» **WHAT THE TASK ASKS**:
Up to and including the line that contains "Subsequently, minimum bird", write out every line of the entries exactly, beginning with the first. Omit the pictures.

» **DATA RECORDS**:
________________________________________
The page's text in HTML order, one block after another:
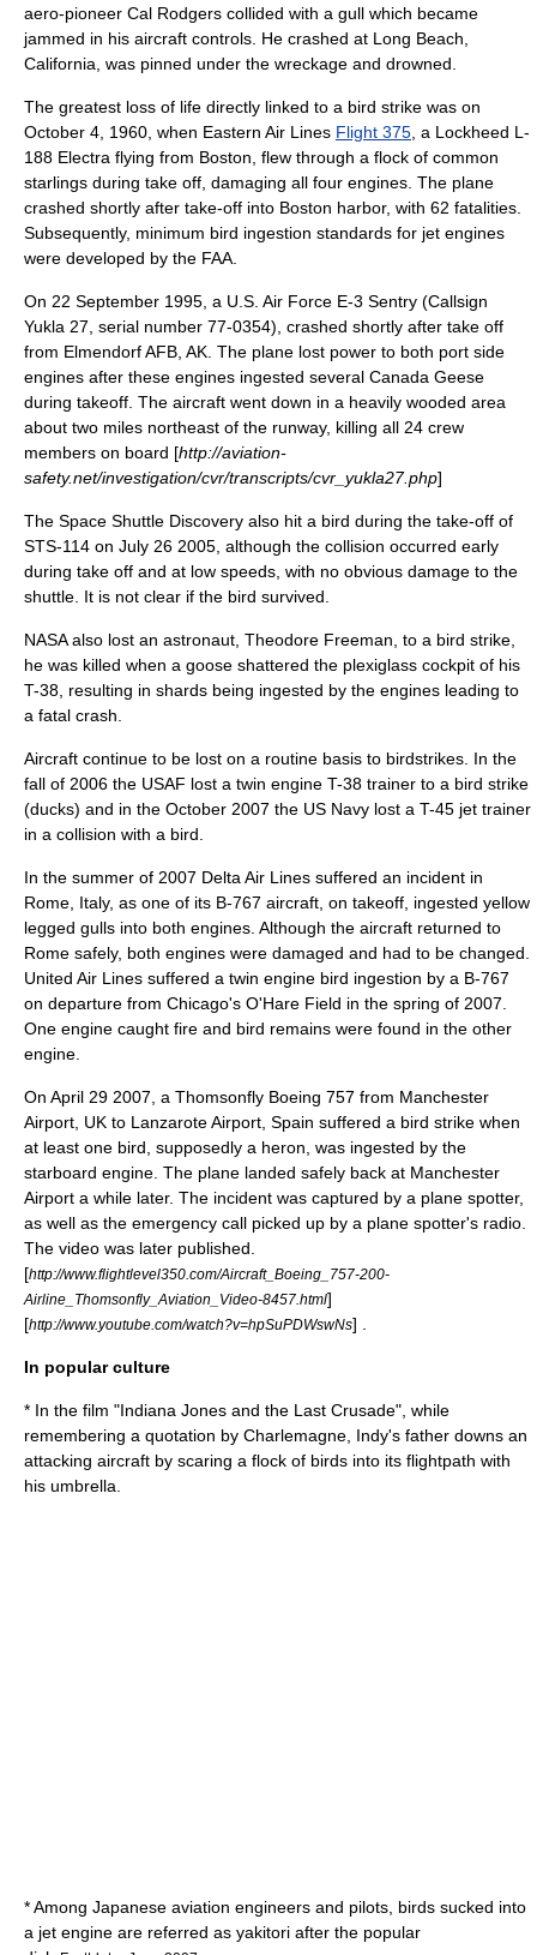
aero-pioneer Cal Rodgers collided with a gull which became
jammed in his aircraft controls. He crashed at Long Beach,
California, was pinned under the wreckage and drowned.
The greatest loss of life directly linked to a bird strike was on
October 4, 1960, when Eastern Air Lines Flight 375, a Lockheed L-
188 Electra flying from Boston, flew through a flock of common
starlings during take off, damaging all four engines. The plane
crashed shortly after take-off into Boston harbor, with 62 fatalities.
Subsequently, minimum bird ingestion standards for jet engines
were developed by the FAA.
On 22 September 1995, a U.S. Air Force E-3 Sentry (Callsign
Yukla 27, serial number 77-0354), crashed shortly after take off
from Elmendorf AFB, AK. The plane lost power to both port side
engines after these engines ingested several Canada Geese
during takeoff. The aircraft went down in a heavily wooded area
about two miles northeast of the runway, killing all 24 crew
members on board [http://aviation-
safety.net/investigation/cvr/transcripts/cvr_yukla27.php]
The Space Shuttle Discovery also hit a bird during the take-off of
STS-114 on July 26 2005, although the collision occurred early
during take off and at low speeds, with no obvious damage to the
shuttle. It is not clear if the bird survived.
NASA also lost an astronaut, Theodore Freeman, to a bird strike,
he was killed when a goose shattered the plexiglass cockpit of his
T-38, resulting in shards being ingested by the engines leading to
a fatal crash.
Aircraft continue to be lost on a routine basis to birdstrikes. In the
fall of 2006 the USAF lost a twin engine T-38 trainer to a bird strike
(ducks) and in the October 2007 the US Navy lost a T-45 jet trainer
in a collision with a bird.
In the summer of 2007 Delta Air Lines suffered an incident in
Rome, Italy, as one of its B-767 aircraft, on takeoff, ingested yellow
legged gulls into both engines. Although the aircraft returned to
Rome safely, both engines were damaged and had to be changed.
United Air Lines suffered a twin engine bird ingestion by a B-767
on departure from Chicago's O'Hare Field in the spring of 2007.
One engine caught fire and bird remains were found in the other
engine.
On April 29 2007, a Thomsonfly Boeing 757 from Manchester
Airport, UK to Lanzarote Airport, Spain suffered a bird strike when
at least one bird, supposedly a heron, was ingested by the
starboard engine. The plane landed safely back at Manchester
Airport a while later. The incident was captured by a plane spotter,
as well as the emergency call picked up by a plane spotter's radio.
The video was later published.
[http://www.flightlevel350.com/Aircraft_Boeing_757-200-
Airline_Thomsonfly_Aviation_Video-8457.html]
[http://www.youtube.com/watch?v=hpSuPDWswNs] .
In popular culture
* In the film "Indiana Jones and the Last Crusade", while
remembering a quotation by Charlemagne, Indy's father downs an
attacking aircraft by scaring a flock of birds into its flightpath with
his umbrella.
* Among Japanese aviation engineers and pilots, birds sucked into
a jet engine are referred as yakitori after the popular
________________________________________
» **EXPECTED ANSWER**:
The page's text in HTML order, one block after another:
aero-pioneer Cal Rodgers collided with a gull which became
jammed in his aircraft controls. He crashed at Long Beach,
California, was pinned under the wreckage and drowned.
The greatest loss of life directly linked to a bird strike was on
October 4, 1960, when Eastern Air Lines Flight 375, a Lockheed L-
188 Electra flying from Boston, flew through a flock of common
starlings during take off, damaging all four engines. The plane
crashed shortly after take-off into Boston harbor, with 62 fatalities.
Subsequently, minimum bird ingestion standards for jet engines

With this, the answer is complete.